Activity: Begin at the line that holds "while cur + 1 in nums: (103, 405)" and retype every line through the end of the material, both included. Leave out the pictures.

Extracted records:
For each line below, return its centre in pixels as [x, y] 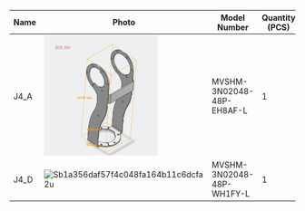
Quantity [279, 17]
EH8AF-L [230, 110]
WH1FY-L [231, 194]
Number [233, 27]
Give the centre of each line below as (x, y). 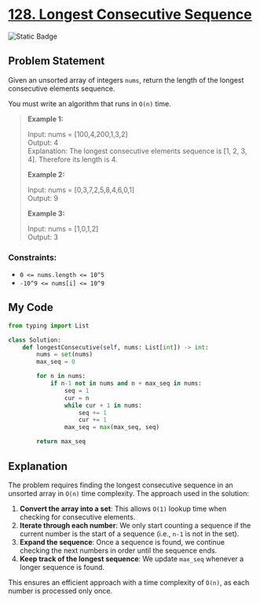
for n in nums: (61, 376)
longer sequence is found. (62, 567)
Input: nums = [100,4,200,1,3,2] (77, 134)
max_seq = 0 (56, 362)
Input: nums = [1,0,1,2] (63, 228)
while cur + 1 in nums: (103, 405)
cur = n (77, 398)
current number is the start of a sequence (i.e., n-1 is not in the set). (129, 534)
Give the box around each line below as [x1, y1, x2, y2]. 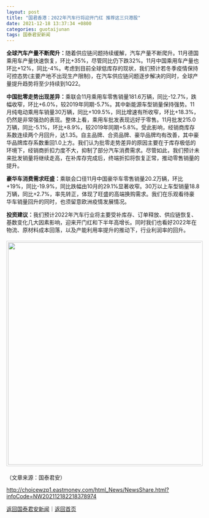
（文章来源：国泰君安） [6, 474, 66, 481]
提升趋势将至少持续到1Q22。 [11, 80, 84, 88]
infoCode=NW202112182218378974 [6, 493, 97, 500]
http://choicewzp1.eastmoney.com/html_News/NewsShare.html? [6, 486, 170, 493]
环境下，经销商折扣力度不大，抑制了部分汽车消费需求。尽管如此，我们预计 [6, 147, 194, 154]
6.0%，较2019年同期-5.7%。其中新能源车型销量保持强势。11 [42, 101, 195, 108]
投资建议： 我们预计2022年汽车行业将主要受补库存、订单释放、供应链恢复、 [6, 211, 197, 218]
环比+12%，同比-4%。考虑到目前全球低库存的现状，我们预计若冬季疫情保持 [6, 65, 199, 72]
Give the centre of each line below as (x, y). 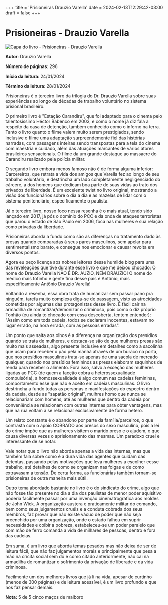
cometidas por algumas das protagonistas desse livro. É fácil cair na (76, 304)
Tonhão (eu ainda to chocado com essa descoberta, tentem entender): (78, 315)
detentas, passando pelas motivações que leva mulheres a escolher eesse (82, 462)
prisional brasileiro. (25, 106)
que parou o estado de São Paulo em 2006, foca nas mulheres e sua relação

Exercise response:
while cur + 1 in nums: (103, 405)
cur = n (77, 398)
current number is the start of a sequence (i.e., n-1 is not in the set). (129, 534)
Give the box around each line below as [x1, y1, x2, y2]. 
（文章来源：国泰君安） [6, 474, 66, 481]
提升趋势将至少持续到1Q22。 [11, 80, 84, 88]
infoCode=NW202112182218378974 [6, 493, 97, 500]
http://choicewzp1.eastmoney.com/html_News/NewsShare.html? [6, 486, 170, 493]
环境下，经销商折扣力度不大，抑制了部分汽车消费需求。尽管如此，我们预计 [6, 147, 194, 154]
6.0%，较2019年同期-5.7%。其中新能源车型销量保持强势。11 [42, 101, 195, 108]
投资建议： 我们预计2022年汽车行业将主要受补库存、订单释放、供应链恢复、 [6, 211, 197, 218]
环比+12%，同比-4%。考虑到目前全球低库存的现状，我们预计若冬季疫情保持 [6, 65, 199, 72]
Give the centre of each line below as (x, y). 
cometidas por algumas das protagonistas desse livro. É fácil cair na (76, 304)
Tonhão (eu ainda to chocado com essa descoberta, tentem entender): (78, 315)
detentas, passando pelas motivações que leva mulheres a escolher eesse (82, 462)
prisional brasileiro. (25, 106)
que parou o estado de São Paulo em 2006, foca nas mulheres e sua relação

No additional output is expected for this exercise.